* Information shown:
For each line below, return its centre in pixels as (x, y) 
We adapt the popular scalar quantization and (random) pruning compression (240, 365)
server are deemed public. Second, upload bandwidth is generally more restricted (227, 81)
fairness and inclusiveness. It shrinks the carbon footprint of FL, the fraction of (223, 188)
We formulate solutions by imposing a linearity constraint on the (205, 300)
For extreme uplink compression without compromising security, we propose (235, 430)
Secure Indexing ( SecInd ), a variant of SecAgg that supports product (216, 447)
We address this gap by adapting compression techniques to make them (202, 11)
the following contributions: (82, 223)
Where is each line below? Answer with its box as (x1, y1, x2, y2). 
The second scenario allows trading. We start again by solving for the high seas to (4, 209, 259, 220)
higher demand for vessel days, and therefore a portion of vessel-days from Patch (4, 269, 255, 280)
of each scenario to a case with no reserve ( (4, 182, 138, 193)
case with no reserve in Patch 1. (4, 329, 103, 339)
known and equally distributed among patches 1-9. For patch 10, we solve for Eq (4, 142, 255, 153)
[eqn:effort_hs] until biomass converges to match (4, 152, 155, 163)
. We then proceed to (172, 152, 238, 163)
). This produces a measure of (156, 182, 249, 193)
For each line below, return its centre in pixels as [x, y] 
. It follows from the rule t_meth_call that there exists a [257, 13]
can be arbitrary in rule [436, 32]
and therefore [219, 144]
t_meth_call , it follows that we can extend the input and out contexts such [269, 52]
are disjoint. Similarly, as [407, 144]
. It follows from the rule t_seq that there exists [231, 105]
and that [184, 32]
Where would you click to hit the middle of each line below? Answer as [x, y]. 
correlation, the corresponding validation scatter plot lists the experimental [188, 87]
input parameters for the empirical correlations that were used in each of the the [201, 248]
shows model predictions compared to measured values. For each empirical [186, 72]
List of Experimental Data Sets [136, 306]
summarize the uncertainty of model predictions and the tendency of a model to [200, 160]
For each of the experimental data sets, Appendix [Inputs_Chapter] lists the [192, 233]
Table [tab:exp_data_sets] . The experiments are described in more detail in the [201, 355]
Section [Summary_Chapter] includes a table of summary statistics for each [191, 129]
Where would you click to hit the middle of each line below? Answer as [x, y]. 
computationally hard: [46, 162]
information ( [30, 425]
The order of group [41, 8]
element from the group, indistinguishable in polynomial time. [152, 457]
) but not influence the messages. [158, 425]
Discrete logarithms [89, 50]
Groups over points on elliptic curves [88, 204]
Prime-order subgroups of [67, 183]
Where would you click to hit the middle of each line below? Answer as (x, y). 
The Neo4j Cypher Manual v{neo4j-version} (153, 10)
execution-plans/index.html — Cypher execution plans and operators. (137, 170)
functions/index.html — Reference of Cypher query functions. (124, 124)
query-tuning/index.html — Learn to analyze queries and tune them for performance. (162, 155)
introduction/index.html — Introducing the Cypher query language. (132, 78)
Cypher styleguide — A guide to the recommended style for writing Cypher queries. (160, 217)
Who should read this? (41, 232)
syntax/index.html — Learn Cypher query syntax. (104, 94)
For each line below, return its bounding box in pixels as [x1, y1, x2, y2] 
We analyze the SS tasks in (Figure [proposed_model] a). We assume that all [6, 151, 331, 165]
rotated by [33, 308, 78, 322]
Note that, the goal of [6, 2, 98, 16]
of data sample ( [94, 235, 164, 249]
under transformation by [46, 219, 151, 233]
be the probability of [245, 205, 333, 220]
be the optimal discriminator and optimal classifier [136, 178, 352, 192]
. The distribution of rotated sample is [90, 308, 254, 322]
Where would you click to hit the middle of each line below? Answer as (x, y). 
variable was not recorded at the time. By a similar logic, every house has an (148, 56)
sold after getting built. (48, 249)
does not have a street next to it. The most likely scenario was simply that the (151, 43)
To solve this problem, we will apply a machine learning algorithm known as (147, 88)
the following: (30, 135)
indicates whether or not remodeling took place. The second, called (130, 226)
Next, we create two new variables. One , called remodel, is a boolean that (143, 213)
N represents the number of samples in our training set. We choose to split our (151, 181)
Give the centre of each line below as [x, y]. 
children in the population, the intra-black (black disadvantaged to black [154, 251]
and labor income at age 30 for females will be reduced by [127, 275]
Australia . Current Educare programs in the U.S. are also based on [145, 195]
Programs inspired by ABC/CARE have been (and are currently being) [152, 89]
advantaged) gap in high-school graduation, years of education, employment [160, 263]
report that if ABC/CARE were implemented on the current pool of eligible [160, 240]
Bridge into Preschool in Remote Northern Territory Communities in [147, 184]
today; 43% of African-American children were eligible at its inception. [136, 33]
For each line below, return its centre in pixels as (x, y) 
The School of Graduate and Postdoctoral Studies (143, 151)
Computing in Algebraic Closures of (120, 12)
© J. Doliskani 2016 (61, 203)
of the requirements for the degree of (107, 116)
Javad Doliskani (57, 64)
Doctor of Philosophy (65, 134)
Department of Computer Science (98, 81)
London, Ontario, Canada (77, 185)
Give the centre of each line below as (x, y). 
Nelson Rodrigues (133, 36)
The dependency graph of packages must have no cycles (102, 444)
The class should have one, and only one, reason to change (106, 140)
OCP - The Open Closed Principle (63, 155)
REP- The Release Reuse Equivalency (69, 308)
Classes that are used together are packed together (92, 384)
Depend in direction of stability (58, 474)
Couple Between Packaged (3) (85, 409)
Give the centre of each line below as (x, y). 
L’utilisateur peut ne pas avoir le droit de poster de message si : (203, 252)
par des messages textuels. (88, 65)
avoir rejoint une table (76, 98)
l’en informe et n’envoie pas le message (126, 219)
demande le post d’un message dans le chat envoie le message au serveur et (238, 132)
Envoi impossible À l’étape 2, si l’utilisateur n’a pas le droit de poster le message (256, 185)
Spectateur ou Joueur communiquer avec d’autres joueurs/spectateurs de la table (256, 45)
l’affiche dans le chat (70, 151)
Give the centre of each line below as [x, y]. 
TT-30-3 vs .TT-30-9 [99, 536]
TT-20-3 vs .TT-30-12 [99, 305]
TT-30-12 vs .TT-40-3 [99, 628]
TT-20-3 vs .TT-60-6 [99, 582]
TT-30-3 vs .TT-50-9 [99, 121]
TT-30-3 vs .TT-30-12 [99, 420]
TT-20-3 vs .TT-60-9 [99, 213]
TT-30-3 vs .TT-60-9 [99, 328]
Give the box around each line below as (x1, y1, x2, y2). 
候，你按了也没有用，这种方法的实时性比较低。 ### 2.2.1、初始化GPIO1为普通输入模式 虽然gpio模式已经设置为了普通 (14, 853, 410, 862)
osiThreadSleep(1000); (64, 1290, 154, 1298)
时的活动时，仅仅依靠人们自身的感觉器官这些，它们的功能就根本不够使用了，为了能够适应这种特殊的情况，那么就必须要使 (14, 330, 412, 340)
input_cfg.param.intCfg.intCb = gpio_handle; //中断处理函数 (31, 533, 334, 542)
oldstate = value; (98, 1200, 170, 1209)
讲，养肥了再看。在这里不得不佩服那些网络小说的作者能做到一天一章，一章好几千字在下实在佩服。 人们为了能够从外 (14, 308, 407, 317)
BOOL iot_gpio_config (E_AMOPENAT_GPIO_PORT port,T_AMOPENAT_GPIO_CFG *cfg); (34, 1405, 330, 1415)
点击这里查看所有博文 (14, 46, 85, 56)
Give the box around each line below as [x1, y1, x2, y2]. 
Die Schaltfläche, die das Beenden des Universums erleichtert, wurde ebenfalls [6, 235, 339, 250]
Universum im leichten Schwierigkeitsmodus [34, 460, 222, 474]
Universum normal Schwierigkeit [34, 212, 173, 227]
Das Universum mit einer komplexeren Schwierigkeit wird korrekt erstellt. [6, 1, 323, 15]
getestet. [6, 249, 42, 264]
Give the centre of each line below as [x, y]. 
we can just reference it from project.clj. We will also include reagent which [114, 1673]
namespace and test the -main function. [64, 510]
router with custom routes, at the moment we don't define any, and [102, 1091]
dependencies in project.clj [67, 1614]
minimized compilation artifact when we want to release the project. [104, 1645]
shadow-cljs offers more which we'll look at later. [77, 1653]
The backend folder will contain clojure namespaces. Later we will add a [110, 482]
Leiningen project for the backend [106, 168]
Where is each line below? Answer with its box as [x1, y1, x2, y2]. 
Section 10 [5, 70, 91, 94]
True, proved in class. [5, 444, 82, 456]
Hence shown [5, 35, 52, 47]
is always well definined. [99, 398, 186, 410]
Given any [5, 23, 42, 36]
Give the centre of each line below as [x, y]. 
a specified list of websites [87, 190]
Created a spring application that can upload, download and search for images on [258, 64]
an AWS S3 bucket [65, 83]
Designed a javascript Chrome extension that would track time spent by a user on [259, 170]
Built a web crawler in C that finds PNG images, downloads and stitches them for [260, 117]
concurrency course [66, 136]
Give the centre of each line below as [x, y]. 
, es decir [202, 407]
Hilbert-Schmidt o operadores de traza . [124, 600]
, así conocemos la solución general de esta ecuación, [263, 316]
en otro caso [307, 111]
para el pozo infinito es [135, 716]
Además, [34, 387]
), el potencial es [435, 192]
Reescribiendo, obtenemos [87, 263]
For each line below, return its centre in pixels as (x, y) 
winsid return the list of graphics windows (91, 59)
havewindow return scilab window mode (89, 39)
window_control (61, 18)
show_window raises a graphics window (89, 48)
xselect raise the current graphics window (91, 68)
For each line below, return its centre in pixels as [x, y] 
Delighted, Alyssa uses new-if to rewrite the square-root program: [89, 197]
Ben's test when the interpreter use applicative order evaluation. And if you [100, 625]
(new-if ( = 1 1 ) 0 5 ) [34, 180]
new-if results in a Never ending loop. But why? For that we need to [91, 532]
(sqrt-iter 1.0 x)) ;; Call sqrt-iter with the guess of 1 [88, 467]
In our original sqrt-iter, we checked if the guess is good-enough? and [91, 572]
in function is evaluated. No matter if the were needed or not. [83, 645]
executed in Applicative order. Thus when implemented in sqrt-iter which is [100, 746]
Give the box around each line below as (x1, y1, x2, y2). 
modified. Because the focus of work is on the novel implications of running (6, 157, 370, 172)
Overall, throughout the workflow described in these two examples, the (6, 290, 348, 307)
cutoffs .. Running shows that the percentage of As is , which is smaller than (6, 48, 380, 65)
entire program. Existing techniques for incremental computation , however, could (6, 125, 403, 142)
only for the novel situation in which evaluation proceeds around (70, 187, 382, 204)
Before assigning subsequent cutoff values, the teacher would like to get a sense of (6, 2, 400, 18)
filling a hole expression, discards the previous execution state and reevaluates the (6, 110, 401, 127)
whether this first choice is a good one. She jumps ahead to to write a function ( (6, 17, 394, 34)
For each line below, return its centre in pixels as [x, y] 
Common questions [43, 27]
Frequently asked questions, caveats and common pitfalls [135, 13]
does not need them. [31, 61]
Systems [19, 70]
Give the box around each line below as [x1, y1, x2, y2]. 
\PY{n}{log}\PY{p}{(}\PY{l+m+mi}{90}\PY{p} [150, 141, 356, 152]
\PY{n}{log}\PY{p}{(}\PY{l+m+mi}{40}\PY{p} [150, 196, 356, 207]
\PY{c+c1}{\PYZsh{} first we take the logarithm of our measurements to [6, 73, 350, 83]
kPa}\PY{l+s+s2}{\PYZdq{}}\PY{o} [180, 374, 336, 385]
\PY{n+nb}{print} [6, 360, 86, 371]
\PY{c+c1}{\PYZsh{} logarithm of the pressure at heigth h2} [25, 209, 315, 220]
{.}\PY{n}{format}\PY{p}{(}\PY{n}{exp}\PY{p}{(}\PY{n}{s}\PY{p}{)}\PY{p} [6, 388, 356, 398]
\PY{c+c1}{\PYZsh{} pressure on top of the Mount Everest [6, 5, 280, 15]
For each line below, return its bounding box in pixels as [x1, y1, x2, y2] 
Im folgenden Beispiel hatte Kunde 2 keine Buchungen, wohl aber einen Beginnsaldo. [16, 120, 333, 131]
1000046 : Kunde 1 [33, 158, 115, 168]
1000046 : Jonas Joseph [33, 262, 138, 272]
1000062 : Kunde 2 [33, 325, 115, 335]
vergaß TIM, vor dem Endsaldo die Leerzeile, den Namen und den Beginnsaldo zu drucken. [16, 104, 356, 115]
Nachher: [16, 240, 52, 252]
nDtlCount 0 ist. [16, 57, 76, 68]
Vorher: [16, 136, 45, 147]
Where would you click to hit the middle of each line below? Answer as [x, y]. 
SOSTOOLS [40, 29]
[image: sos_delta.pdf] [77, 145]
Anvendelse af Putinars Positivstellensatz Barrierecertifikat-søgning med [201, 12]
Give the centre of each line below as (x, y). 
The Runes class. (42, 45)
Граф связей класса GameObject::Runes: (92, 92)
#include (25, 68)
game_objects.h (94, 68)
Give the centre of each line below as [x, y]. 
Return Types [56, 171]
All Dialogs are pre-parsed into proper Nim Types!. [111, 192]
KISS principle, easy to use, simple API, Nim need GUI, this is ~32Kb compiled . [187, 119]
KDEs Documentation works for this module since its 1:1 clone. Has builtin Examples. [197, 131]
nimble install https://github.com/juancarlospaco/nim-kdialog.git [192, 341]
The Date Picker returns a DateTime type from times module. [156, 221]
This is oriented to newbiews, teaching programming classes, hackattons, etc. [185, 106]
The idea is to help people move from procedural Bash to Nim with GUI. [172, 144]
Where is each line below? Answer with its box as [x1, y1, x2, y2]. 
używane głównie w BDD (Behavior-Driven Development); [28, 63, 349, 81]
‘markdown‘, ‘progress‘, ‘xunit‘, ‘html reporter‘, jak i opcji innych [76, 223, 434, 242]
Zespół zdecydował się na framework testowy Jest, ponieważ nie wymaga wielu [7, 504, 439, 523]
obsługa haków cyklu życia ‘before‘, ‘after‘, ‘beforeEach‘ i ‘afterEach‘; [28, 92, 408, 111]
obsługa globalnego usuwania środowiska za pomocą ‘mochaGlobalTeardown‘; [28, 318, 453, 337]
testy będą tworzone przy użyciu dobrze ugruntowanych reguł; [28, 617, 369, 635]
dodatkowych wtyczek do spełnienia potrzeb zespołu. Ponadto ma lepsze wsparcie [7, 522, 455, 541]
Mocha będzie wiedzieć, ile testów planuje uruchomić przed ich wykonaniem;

* Assigned task: Lines with the word "droit" in them should be copied from the preceding records.

* Output:
L’utilisateur peut ne pas avoir le droit de poster de message si : (203, 252)
Envoi impossible À l’étape 2, si l’utilisateur n’a pas le droit de poster le message (256, 185)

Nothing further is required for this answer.